Après 132 jours d’opérations sans précédent dans la bande de Gaza et une fois les bataillons du Hamas démantelés à Khan Younis, Israël prévoit une incursion terrestre à Rafah. Mais cela pourrait être reporté ou annulé par le Pression américaine qui exige de son allié un plan « raisonnable et exécutable » pour l’évacuation des civils afin d’assurer leur protection. Sur les 1,4 million de Palestiniens entassés dans des tentes et des maisons à Rafah, plus d’un million sont des personnes déplacées qui ont fui les attaques et les combats dans le nord et le centre pour rejoindre cette zone frontalière avec l’Égypte.

« La communauté internationale a mis en garde contre les conséquences dangereuses de tout invasion terrestre à Rafah », a déclaré le coordonnateur des affaires humanitaires de l’ONU, Martin Griffiths, qui met en garde contre un possible « massacre ». Ce dirigeant de l’ONU a été sévèrement critiqué par Israël jeudi après avoir déclaré sur Sky News : « Le Hamas n’est pas pour nous un groupe terroriste, comme vous le savez, c’est un mouvement politique ».

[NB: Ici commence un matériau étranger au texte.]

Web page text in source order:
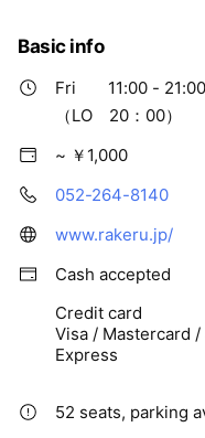
Basic info
Fri
11:00 - 21:00
（LO 20：00）
~ ￥1,000
052-264-8140
www.rakeru.jp/
Cash accepted
Credit card
Visa / Mastercard
Express
52 seats, parking
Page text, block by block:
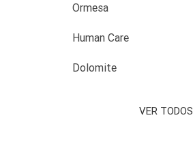
Ormesa
Human Care
Dolomite
VER TODOS
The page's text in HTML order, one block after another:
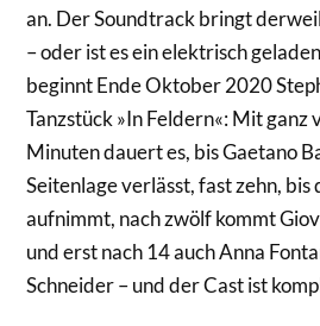
an. Der Soundtrack bringt
– oder ist es ein elektrisch
beginnt Ende Oktober 2020
Tanzstück »In Feldern«: Mit ganz
Minuten dauert es, bis Gaetano
Seitenlage verlässt, fast zehn,
aufnimmt, nach zwölf kommt
und erst nach 14 auch Anna
Schneider – und der Cast ist

De toute évidence, un cessez-le-feu empêcherait l’attaque israélienne sur Rafah. L’Égypte a averti le Hamas que s’ils ne parviennent pas à un accord, l’incursion pourrait commencer dans les deux prochaines semaines. Les islamistes soutiennent que tout accord doit inclure la fin définitive de l’offensive, le retrait militaire de Gaza et la libération des prisonniers palestiniens. Israël, pour sa part, serait prêt à suspendre l’offensive pendant au moins 45 jours pour permettre la libération des 132 personnes kidnappées toujours en captivité, mais refuse de s’engager à mettre fin à la guerre contre le Hamas ni à la libération de milliers de prisonniers palestiniens.

De façon inattendue, le chef de la CIA, Williams Brûle, était en Israël ce jeudi. Son objectif est attendu : faire progresser la négociation indirecte qui mettra fin à la guerre.